By implementing this AI-assisted system, TELUS can improve consistency in documentation while allowing providers to focus more on patient care and less on administrative tasks.”

Provider, internal proposal review
05. Why it didn't ship

The platform closed before the feature could.

The AI feature was not implemented. The reason was strategic, not design-side: TELUS decided to move Providers to a separate program and retire this part of the platform permanently. Technical instability had been costing the business and the user base for too long. Closing the surface was the call leadership made.

That decision happened after the proposal was presented to the D365 internal-tools team and before any implementation work began.

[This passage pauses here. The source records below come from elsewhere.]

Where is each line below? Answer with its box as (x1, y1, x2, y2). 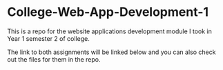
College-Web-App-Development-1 (7, 4, 209, 20)
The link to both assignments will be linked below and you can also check (7, 48, 216, 56)
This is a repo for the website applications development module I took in (7, 27, 212, 35)
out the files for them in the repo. (7, 55, 101, 63)
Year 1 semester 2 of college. (7, 34, 90, 42)

The honest framing of impact is what survived the platform's closure:

  • The Provider research, segmentation, persona, journey map, and service blueprint became reference artifacts the team could carry into the successor program. They did not need to be redone.
  • The trust-model framework outlived the project. The five-question structure transferred cleanly to subsequent AI conversations across the design org.
  • The proposal made the case for closing the platform clearer. The artifacts gave leadership a documented view of the experience that backed the decision to move Providers elsewhere.
  • The collaboration model with the TELUS AI engineering team, design proposing, engineering pressure-testing feasibility before commitments, became a pattern I have used since.
06. Reflection

A project doesn't have to ship to be the right project.

What I learned. Senior design work is sometimes about making a decision easier to make, not making a feature easier to build. The cleanest outcome of these six months was not a shipped product. It was a body of evidence that helped leadership decide to close the right surface and move Providers somewhere they could actually be supported.

What I'd do differently. I'd push earlier for direct co-presentation with the AI engineering team to the internal-tools group. We did the work in parallel; we should have done the room together. A unified design + engineering proposal lands differently than design alone.

The thing I keep using. The trust-model framework. Five questions, in order, before any UI: what does AI propose, who approves it, how clearly are the seams shown, what is logged, what can be undone. Every AI conversation since has fit inside that structure.

The senior takeaway

Service design isn't the prelude to the “real” design work. Sometimes it is the work, and the artifact a leadership team uses to make the right call is the thing that mattered.